CNVizard: a lightweight streamlit application for an interactive analysis of copy number variants

Jeremias Krause,Carlos Classen,Daniela Dey,Eva Lausberg,Luise Kessler,Thomas Eggermann,Ingo Kurth,Matthias Begemann,Florian Kraft
DOI: https://doi.org/10.1101/2024.06.14.598969
2024-06-17
Abstract:Methods to call, analyze and visualize copy number variations (CNVs) from massive parallel sequencing data have been widely adopted in clinical practice and genetic research. To enable a streamlined analysis of CNV data, comprehensive annotation and good visualization are indispensable. The ability to detect single exon CNVs is another important feature for genetic testing. Nonetheless, most available open-source tools come with limitations in at least one of these areas. One drawback is that available tools deliver data in an unstructured and static format which requires subsequent visualization and formatting efforts. Here we present CNVizard, a lightweight streamlit app which requires minimal computational knowledge, and which is compatible with widely used CNV processing tools (CNVkit and AnnotSV). CNVizard can process short- and long-read sequencing data and provides an intuitive webapp-like experience enabling an interactive visualization of CNV data.
Bioinformatics
What problem does this paper attempt to address?
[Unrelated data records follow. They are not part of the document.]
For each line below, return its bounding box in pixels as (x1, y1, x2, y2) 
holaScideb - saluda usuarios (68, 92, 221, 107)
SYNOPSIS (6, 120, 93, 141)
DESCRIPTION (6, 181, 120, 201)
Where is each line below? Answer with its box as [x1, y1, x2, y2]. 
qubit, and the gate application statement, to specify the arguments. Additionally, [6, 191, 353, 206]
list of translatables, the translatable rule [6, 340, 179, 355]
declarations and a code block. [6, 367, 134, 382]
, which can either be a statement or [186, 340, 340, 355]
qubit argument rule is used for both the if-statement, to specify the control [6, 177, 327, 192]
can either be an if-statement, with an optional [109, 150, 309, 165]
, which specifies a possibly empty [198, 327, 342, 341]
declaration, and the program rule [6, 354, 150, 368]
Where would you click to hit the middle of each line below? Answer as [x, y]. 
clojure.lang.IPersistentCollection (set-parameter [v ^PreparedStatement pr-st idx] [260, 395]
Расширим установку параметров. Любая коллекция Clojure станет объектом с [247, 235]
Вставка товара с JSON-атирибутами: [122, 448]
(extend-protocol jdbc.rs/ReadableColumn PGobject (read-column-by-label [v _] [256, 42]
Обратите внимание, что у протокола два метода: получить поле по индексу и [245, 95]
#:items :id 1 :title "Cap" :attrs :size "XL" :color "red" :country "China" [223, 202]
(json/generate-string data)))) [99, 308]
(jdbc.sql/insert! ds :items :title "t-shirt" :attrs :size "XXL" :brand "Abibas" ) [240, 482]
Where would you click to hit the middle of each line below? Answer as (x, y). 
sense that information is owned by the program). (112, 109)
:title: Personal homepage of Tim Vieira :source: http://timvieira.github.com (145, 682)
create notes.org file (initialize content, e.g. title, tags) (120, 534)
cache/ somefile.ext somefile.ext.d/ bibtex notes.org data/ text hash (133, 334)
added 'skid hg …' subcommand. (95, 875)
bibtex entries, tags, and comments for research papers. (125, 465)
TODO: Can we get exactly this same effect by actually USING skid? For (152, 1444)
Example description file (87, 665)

The paper primarily introduces a lightweight Streamlit application named CNVizard, aimed at providing an interactive tool for copy number variation (CNV) data analysis. The paper attempts to address the following key issues: 1. **Simplifying the CNV data analysis process**: Existing CNV analysis tools have limitations in terms of data structure, visualization, and annotation. CNVizard improves these issues by offering an intuitive web application interface, making data analysis more convenient for users. 2. **Enhancing single-exon CNV detection capability**: Reliable identification of single-exon variations is needed in genetic testing. Although some existing tools support single-exon CNV detection, CNVizard offers more powerful features and more intuitive visualizations in this regard. 3. **Improving data visualization capabilities**: Many existing tools lack comprehensive data visualization features, especially for single-exon level CNV analysis. CNVizard addresses this issue by generating box plots similar to MLPA/Coffalyser, allowing users to better compare samples with reference data. 4. **Providing comprehensive data annotation**: To accelerate and improve the reliability of CNV analysis, CNVizard integrates the AnnotSV tool for data annotation, which helps quickly identify known pathogenic and database-recorded CNVs. 5. **Enabling family mode analysis**: Genetic testing and research often use family mode analysis, such as trio analysis. CNVizard supports such analyses to help identify new variations. In summary, the main purpose of this paper is to propose a comprehensive CNV analysis tool—CNVizard. It aims to simplify the CNV data analysis process by providing an easy-to-use interactive interface and enhancing single-exon CNV detection and visualization capabilities. Additionally, it offers comprehensive data annotation features and supports family mode analysis.